Der Niedergang der Atomenergie ist jedoch in erster Linie die Folge schwerer Unfälle. 1979 kam es in Harrisburg/USA zu einer Kernschmelze in Three Mile
Island, ein Ereignis, von welchem behauptet worden war, dass es unmöglich sei. Es folgte 1986 der Unfall in Tschernobyl, von dem mehr als eine halbe
Million Menschen betroffen waren, der schlimmste (bekannte) Atomunfall in der Geschichte. Die Atom-Katastrophe von Fukushima 2011 mit Kernschmelzen in drei Reaktoren machte endgültig klar, dass auch in westlichen AKW die bestehenden Sicherheitsvorkehrungen Gross-Katastrophen nicht verhindern können. Japan kämpft noch heute mit den Folgen der Katastrophe. Weltweit beschleunigte sich mit dem Unfall in Japan der Atomausstieg. Eine indirekte Folge des Unfalls in Fukushima sind erhöhte Sicherheitsanforderungen für AKW und in der Folge massive Kostensteigerungen.

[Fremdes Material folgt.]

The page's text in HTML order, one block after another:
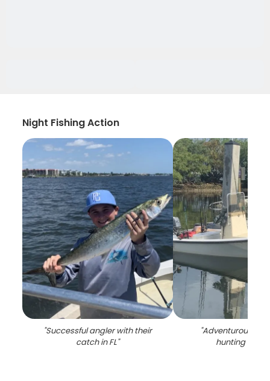
Night Fishing Action
"Successful angler with their
catch in FL"
"Adventurous
hunting trip in
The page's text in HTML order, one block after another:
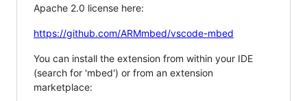
Apache 2.0 license here:
https://github.com/ARMmbed/vscode-mbed
You can install the extension from within your IDE
(search for 'mbed') or from an extension
marketplace:
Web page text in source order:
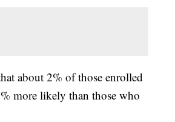
about 2% of those enrolled
more likely than those who
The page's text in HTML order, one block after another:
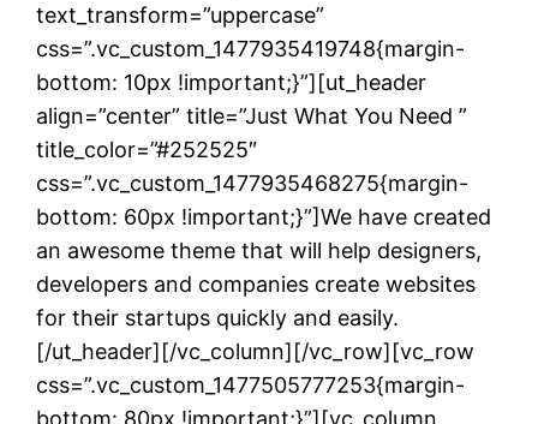
text_transform=”uppercase”
css=”.vc_custom_1477935419748{margin-
bottom: 10px !important;}”][ut_header
align=”center” title=”Just What You Need ”
title_color=”#252525″
css=”.vc_custom_1477935468275{margin-
bottom: 60px !important;}”]We have created
an awesome theme that will help designers,
developers and companies create websites
for their startups quickly and easily.
[/ut_header][/vc_column][/vc_row][vc_row
css=”.vc_custom_1477505777253{margin-
bottom: 80px !important;}”][vc_column
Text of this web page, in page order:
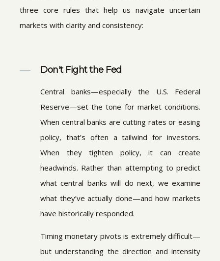
three core rules that help us navigate uncertain
markets with clarity and consistency:
Don't Fight the Fed
Central banks—especially the U.S. Federal
Reserve—set the tone for market conditions.
When central banks are cutting rates or easing
policy, that’s often a tailwind for investors.
When they tighten policy, it can create
headwinds. Rather than attempting to predict
what central banks will do next, we examine
what they’ve actually done—and how markets
have historically responded.
Timing monetary pivots is extremely difficult—
but understanding the direction and intensity
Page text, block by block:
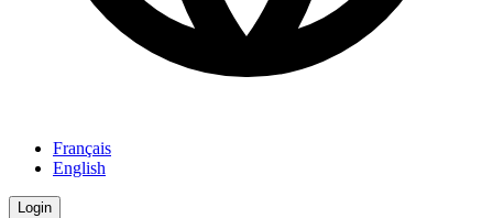
Français
English
Login
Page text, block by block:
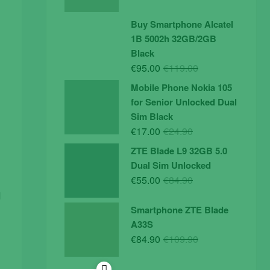
was:
€19.90.
is:
€14.90.
Buy Smartphone Alcatel
1B 5002h 32GB/2GB
Black
€119.00Original
was:
€119.00.
€95.00
Current
is:
€95.00.
Mobile Phone Nokia 105
for Senior Unlocked Dual
Sim Black
€24.90Original
was:
€24.90.
€17.00
Current
is:
€17.00.
ZTE Blade L9 32GB 5.0
Dual Sim Unlocked
€84.90Original
was:
€55.00
Current
is:
Smartphone ZTE Blade
A33S
€109.90Original
€84.90
Current
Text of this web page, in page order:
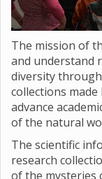
The mission of
and understand
diversity
collections
advance
of the natural
The scientific
research
of the mysteries
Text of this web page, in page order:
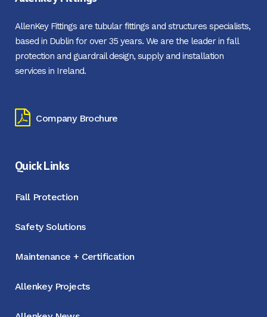
AllenKey Fittings are tubular fittings and structures specialists,
based in Dublin for over 35 years. We are the leader in fall
protection and guardrail design, supply and installation
services in Ireland.
Company Brochure
Quick Links
Fall Protection
Safety Solutions
Maintenance + Certification
Allenkey Projects

Wem nützt das Gerede einer Renaissance der Atomkraft

Man muss kritisch hinterfragen, weshalb entgegen aller Fakten Medien fast täglich von einer Renaissance der Atomkraft und Politiker*innen von neuen
AKW schwadronieren. Sicher spielen die Dringlichkeit der Energiewende und die Tatsache eine Rolle, dass Putins Erpressungsversuche noch dem letzten
klargemacht haben, dass die Förderung erneuerbarer Energien in den letzten Jahren sträflich vernachlässigt wurde.

Viele haben auf russisches Gas vertraut. Im Hintergrund wird darauf spekuliert, die bestehenden AKW möglichst lange laufen zu lassen und dafür staatliche Subventionen zu erhalten. Abgesehen von den Risiken veralteter Reaktoren wird damit der notwendige Umstieg auf erneuerbare Energien behindert. Bandenergie aus AKW ist nur langsam regulierbar und verstopft die Stromnetze, wenn grosse Mengen Wind- und PV-Strom verfügbar sind. Atomkraft steht dem dezentralen Umbau des Stromversorgungs-Systems im Weg.

Erschienen im Grünwärts Nr. 33, Mai 2023.